**WHAT THE TASK ASKS**
Output all entries verbatim, dropping pictures.

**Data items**
※

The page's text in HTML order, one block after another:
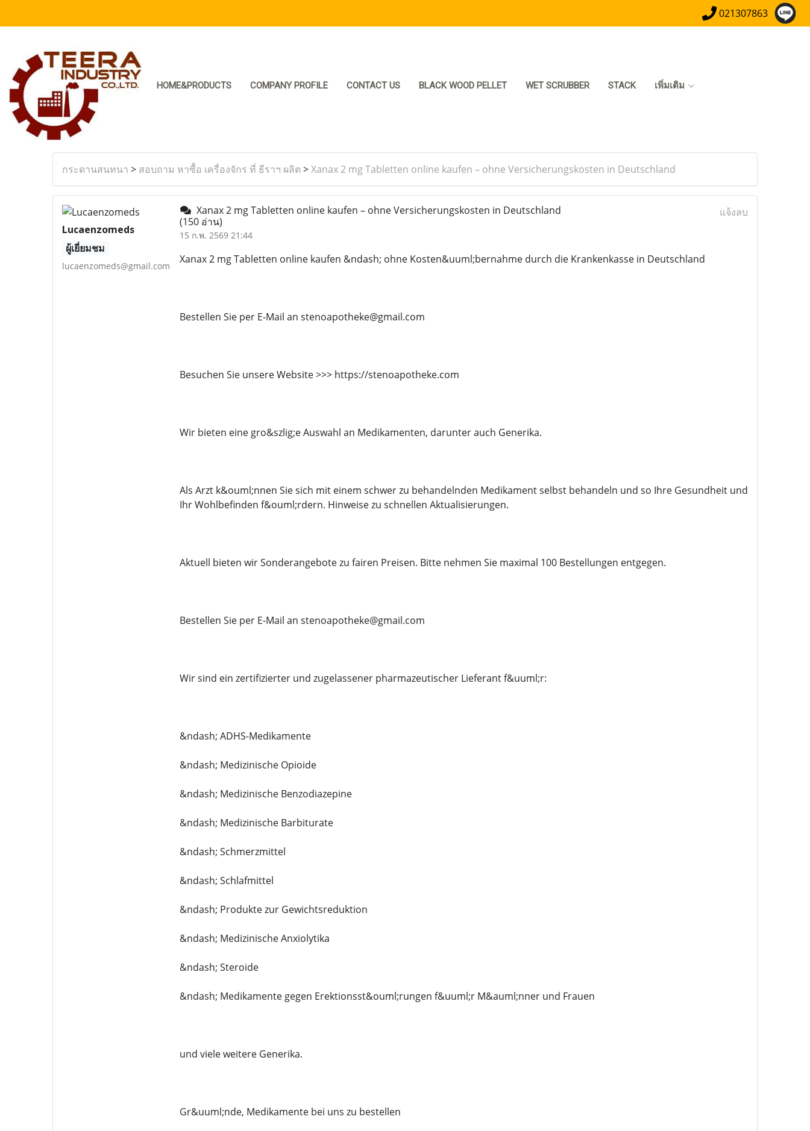
021307863
HOME&PRODUCTS COMPANY PROFILE CONTACT US BLACK WOOD PELLET WET SCRUBBER STACK เพิ่มเติม
กระดานสนทนา > สอบถาม หาซื้อ เครื่องจักร ที่ ธีราฯ ผลิต >Xanax 2 mg Tabletten online kaufen – ohne Versicherungskosten in Deutschland
Lucaenzomeds
ผู้เยี่ยมชม
lucaenzomeds@gmail.com
Xanax 2 mg Tabletten online kaufen – ohne Versicherungskosten in Deutschland
(150 อ่าน)
15 ก.พ. 2569 21:44
แจ้งลบ
Xanax 2 mg Tabletten online kaufen &ndash; ohne Kosten&uuml;bernahme durch die Krankenkasse in Deutschland
Bestellen Sie per E-Mail an stenoapotheke@gmail.com
Besuchen Sie unsere Website >>> https://stenoapotheke.com
Wir bieten eine gro&szlig;e Auswahl an Medikamenten, darunter auch Generika.
Als Arzt k&ouml;nnen Sie sich mit einem schwer zu behandelnden Medikament selbst behandeln und so Ihre Gesundheit und
Ihr Wohlbefinden f&ouml;rdern. Hinweise zu schnellen Aktualisierungen.
Aktuell bieten wir Sonderangebote zu fairen Preisen. Bitte nehmen Sie maximal 100 Bestellungen entgegen.
Bestellen Sie per E-Mail an stenoapotheke@gmail.com
Wir sind ein zertifizierter und zugelassener pharmazeutischer Lieferant f&uuml;r:
&ndash; ADHS-Medikamente
&ndash; Medizinische Opioide
&ndash; Medizinische Benzodiazepine
&ndash; Medizinische Barbiturate
&ndash; Schmerzmittel
&ndash; Schlafmittel
&ndash; Produkte zur Gewichtsreduktion
&ndash; Medizinische Anxiolytika
&ndash; Steroide
&ndash; Medikamente gegen Erektionsst&ouml;rungen f&uuml;r M&auml;nner und Frauen
und viele weitere Generika.
Gr&uuml;nde, Medikamente bei uns zu bestellen
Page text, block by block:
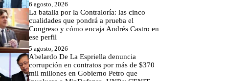
6 agosto, 2026
La batalla por la Contraloría: las cinco
cualidades que pondrá a prueba el
Congreso y cómo encaja Andrés Castro en
ese perfil
5 agosto, 2026
Abelardo De La Espriella denuncia
corrupción en contratos por más de $370
mil millones en Gobierno Petro que
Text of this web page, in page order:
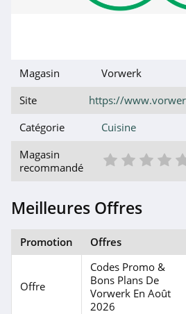
Magasin
Vorwerk
Site
https://
Catégorie
Cuisine
Magasin
recommandé
3
2
1
Meilleures Offres
Promotion Offres
Offre
Codes Promo &
Bons Plans De
Vorwerk En Août
2026
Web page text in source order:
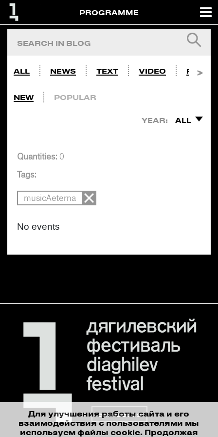
PROGRAMME
ALL NEWS TEXT VIDEO PHOTO
NEW POPULAR
YEAR: ALL
Quantities: 0
Tags:
musicAeterna
No events
contact us
Для улучшения работы сайта и его
взаимодействия с пользователями мы
используем файлы cookie. Продолжая
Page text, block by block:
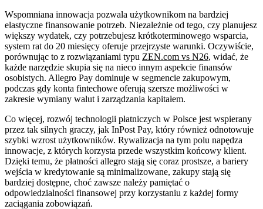
Wspomniana innowacja pozwala użytkownikom na bardziej
elastyczne finansowanie potrzeb. Niezależnie od tego, czy planujesz
większy wydatek, czy potrzebujesz krótkoterminowego wsparcia,
system rat do 20 miesięcy oferuje przejrzyste warunki. Oczywiście,
porównując to z rozwiązaniami typu ZEN.com vs N26, widać, że
każde narzędzie skupia się na nieco innym aspekcie finansów
osobistych. Allegro Pay dominuje w segmencie zakupowym,
podczas gdy konta fintechowe oferują szersze możliwości w
zakresie wymiany walut i zarządzania kapitałem.
Co więcej, rozwój technologii płatniczych w Polsce jest wspierany
przez tak silnych graczy, jak InPost Pay, który również odnotowuje
szybki wzrost użytkowników. Rywalizacja na tym polu napędza
innowacje, z których korzysta przede wszystkim końcowy klient.
Dzięki temu, że płatności allegro stają się coraz prostsze, a bariery
wejścia w kredytowanie są minimalizowane, zakupy stają się
bardziej dostępne, choć zawsze należy pamiętać o
odpowiedzialności finansowej przy korzystaniu z każdej formy
zaciągania zobowiązań.
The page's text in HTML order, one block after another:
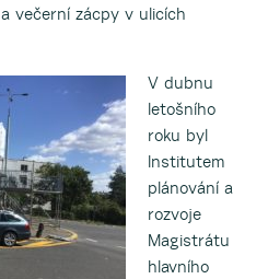
večerní zácpy v ulicích
V dubnu
letošního
roku byl
Institutem
plánování a
rozvoje
Magistrátu
hlavního
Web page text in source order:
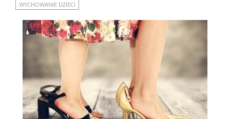
WYCHOWANIE DZIECI
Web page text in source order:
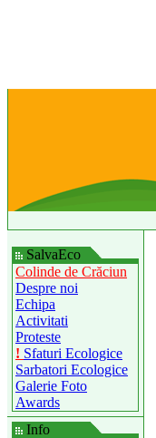
SalvaEco
Colinde de Crăciun
Despre noi
Echipa
Activitati
Proteste
! Sfaturi Ecologice
Sarbatori Ecologice
Galerie Foto
Awards
Info
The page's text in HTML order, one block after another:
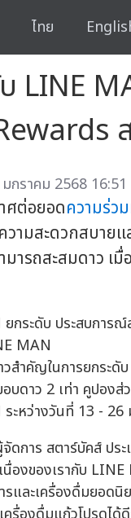
ไทย
LINE
กราคม 2568 16:51
ศต่อยอดความร่ว
ามสะดวกสบายแ
ารถสะสมดาว เมื่
สำคัญในการยกระ
บดาว 2 เท่า คูปอง
ะหว่างวันที่ 13 -
การ สตาร์บัคส์ ปร
องของเรากับ
และเครื่องดื่มยอด
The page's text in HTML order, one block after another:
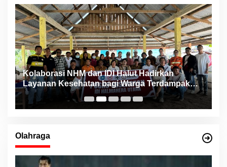
Kolaborasi NHM dan IDI Halut Hadirkan
Layanan Kesehatan bagi Warga Terdampak
Bencana Kao Barat
Olahraga
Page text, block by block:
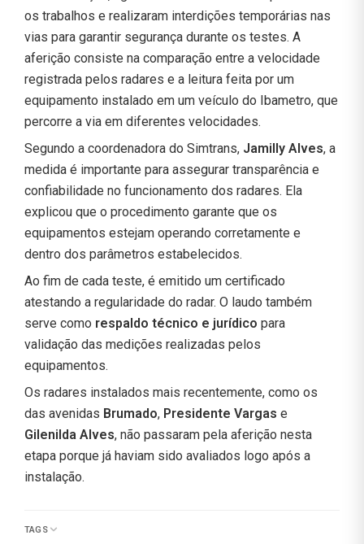
os trabalhos e realizaram interdições temporárias nas
vias para garantir segurança durante os testes. A
aferição consiste na comparação entre a velocidade
registrada pelos radares e a leitura feita por um
equipamento instalado em um veículo do Ibametro, que
percorre a via em diferentes velocidades.
Segundo a coordenadora do Simtrans, Jamilly Alves, a
medida é importante para assegurar transparência e
confiabilidade no funcionamento dos radares. Ela
explicou que o procedimento garante que os
equipamentos estejam operando corretamente e
dentro dos parâmetros estabelecidos.
Ao fim de cada teste, é emitido um certificado
atestando a regularidade do radar. O laudo também
serve como respaldo técnico e jurídico para
validação das medições realizadas pelos
equipamentos.
Os radares instalados mais recentemente, como os
das avenidas Brumado, Presidente Vargas e
Gilenilda Alves, não passaram pela aferição nesta
etapa porque já haviam sido avaliados logo após a
instalação.
TAGS
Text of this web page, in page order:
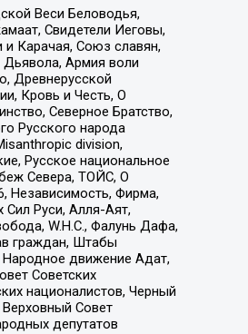
Веси Беловодья,
Свидетели Иеговы,
Карачая, Союз славян,
Армия воли
Древнерусской
Кровь и Честь, О
Северное Братство,
Русского народа
division,
Русское национальное
Севера, ТОЙС, О
Независимость, Фирма,
Руси, Алля-Аят,
W.H.С., Фалунь Дафа,
граждан, Штабы
Народное движение Адат,
Советских
националистов, Черный
Совет
депутатов

※

**SOLUTION TO THIS TASK**
The page's text in HTML order, one block after another:
021307863
HOME&PRODUCTS COMPANY PROFILE CONTACT US BLACK WOOD PELLET WET SCRUBBER STACK เพิ่มเติม
กระดานสนทนา > สอบถาม หาซื้อ เครื่องจักร ที่ ธีราฯ ผลิต >Xanax 2 mg Tabletten online kaufen – ohne Versicherungskosten in Deutschland
Lucaenzomeds
ผู้เยี่ยมชม
lucaenzomeds@gmail.com
Xanax 2 mg Tabletten online kaufen – ohne Versicherungskosten in Deutschland
(150 อ่าน)
15 ก.พ. 2569 21:44
แจ้งลบ
Xanax 2 mg Tabletten online kaufen &ndash; ohne Kosten&uuml;bernahme durch die Krankenkasse in Deutschland
Bestellen Sie per E-Mail an stenoapotheke@gmail.com
Besuchen Sie unsere Website >>> https://stenoapotheke.com
Wir bieten eine gro&szlig;e Auswahl an Medikamenten, darunter auch Generika.
Als Arzt k&ouml;nnen Sie sich mit einem schwer zu behandelnden Medikament selbst behandeln und so Ihre Gesundheit und
Ihr Wohlbefinden f&ouml;rdern. Hinweise zu schnellen Aktualisierungen.
Aktuell bieten wir Sonderangebote zu fairen Preisen. Bitte nehmen Sie maximal 100 Bestellungen entgegen.
Bestellen Sie per E-Mail an stenoapotheke@gmail.com
Wir sind ein zertifizierter und zugelassener pharmazeutischer Lieferant f&uuml;r:
&ndash; ADHS-Medikamente
&ndash; Medizinische Opioide
&ndash; Medizinische Benzodiazepine
&ndash; Medizinische Barbiturate
&ndash; Schmerzmittel
&ndash; Schlafmittel
&ndash; Produkte zur Gewichtsreduktion
&ndash; Medizinische Anxiolytika
&ndash; Steroide
&ndash; Medikamente gegen Erektionsst&ouml;rungen f&uuml;r M&auml;nner und Frauen
und viele weitere Generika.
Gr&uuml;nde, Medikamente bei uns zu bestellen
Page text, block by block:
6 agosto, 2026
La batalla por la Contraloría: las cinco
cualidades que pondrá a prueba el
Congreso y cómo encaja Andrés Castro en
ese perfil
5 agosto, 2026
Abelardo De La Espriella denuncia
corrupción en contratos por más de $370
mil millones en Gobierno Petro que
Text of this web page, in page order:
Magasin
Vorwerk
Site
https://
Catégorie
Cuisine
Magasin
recommandé
3
2
1
Meilleures Offres
Promotion Offres
Offre
Codes Promo &
Bons Plans De
Vorwerk En Août
2026
Web page text in source order:
PROGRAMME
ALL NEWS TEXT VIDEO PHOTO
NEW POPULAR
YEAR: ALL
Quantities: 0
Tags:
musicAeterna
No events
contact us
Для улучшения работы сайта и его
взаимодействия с пользователями мы
используем файлы cookie. Продолжая
Page text, block by block:
Wspomniana innowacja pozwala użytkownikom na bardziej
elastyczne finansowanie potrzeb. Niezależnie od tego, czy planujesz
większy wydatek, czy potrzebujesz krótkoterminowego wsparcia,
system rat do 20 miesięcy oferuje przejrzyste warunki. Oczywiście,
porównując to z rozwiązaniami typu ZEN.com vs N26, widać, że
każde narzędzie skupia się na nieco innym aspekcie finansów
osobistych. Allegro Pay dominuje w segmencie zakupowym,
podczas gdy konta fintechowe oferują szersze możliwości w
zakresie wymiany walut i zarządzania kapitałem.
Co więcej, rozwój technologii płatniczych w Polsce jest wspierany
przez tak silnych graczy, jak InPost Pay, który również odnotowuje
szybki wzrost użytkowników. Rywalizacja na tym polu napędza
innowacje, z których korzysta przede wszystkim końcowy klient.
Dzięki temu, że płatności allegro stają się coraz prostsze, a bariery
wejścia w kredytowanie są minimalizowane, zakupy stają się
bardziej dostępne, choć zawsze należy pamiętać o
odpowiedzialności finansowej przy korzystaniu z każdej formy
zaciągania zobowiązań.
The page's text in HTML order, one block after another:
večerní zácpy v ulicích
V dubnu
letošního
roku byl
Institutem
plánování a
rozvoje
Magistrátu
hlavního
Web page text in source order:
WYCHOWANIE DZIECI
Web page text in source order:
SalvaEco
Colinde de Crăciun
Despre noi
Echipa
Activitati
Proteste
! Sfaturi Ecologice
Sarbatori Ecologice
Galerie Foto
Awards
Info
The page's text in HTML order, one block after another:
ไทย
LINE
กราคม 2568 16:51
ศต่อยอดความร่ว
ามสะดวกสบายแ
ารถสะสมดาว เมื่
สำคัญในการยกระ
บดาว 2 เท่า คูปอง
ะหว่างวันที่ 13 -
การ สตาร์บัคส์ ปร
องของเรากับ
และเครื่องดื่มยอด
The page's text in HTML order, one block after another:
Kolaborasi NHM dan IDI Halut Hadirkan
Layanan Kesehatan bagi Warga Terdampak
Bencana Kao Barat
Olahraga
Page text, block by block:
os trabalhos e realizaram interdições temporárias nas
vias para garantir segurança durante os testes. A
aferição consiste na comparação entre a velocidade
registrada pelos radares e a leitura feita por um
equipamento instalado em um veículo do Ibametro, que
percorre a via em diferentes velocidades.
Segundo a coordenadora do Simtrans, Jamilly Alves, a
medida é importante para assegurar transparência e
confiabilidade no funcionamento dos radares. Ela
explicou que o procedimento garante que os
equipamentos estejam operando corretamente e
dentro dos parâmetros estabelecidos.
Ao fim de cada teste, é emitido um certificado
atestando a regularidade do radar. O laudo também
serve como respaldo técnico e jurídico para
validação das medições realizadas pelos
equipamentos.
Os radares instalados mais recentemente, como os
das avenidas Brumado, Presidente Vargas e
Gilenilda Alves, não passaram pela aferição nesta
etapa porque já haviam sido avaliados logo após a
instalação.
TAGS
Text of this web page, in page order:
Веси Беловодья,
Свидетели Иеговы,
Карачая, Союз славян,
Армия воли
Древнерусской
Кровь и Честь, О
Северное Братство,
Русского народа
division,
Русское национальное
Севера, ТОЙС, О
Независимость, Фирма,
Руси, Алля-Аят,
W.H.С., Фалунь Дафа,
граждан, Штабы
Народное движение Адат,
Советских
националистов, Черный
Совет
депутатов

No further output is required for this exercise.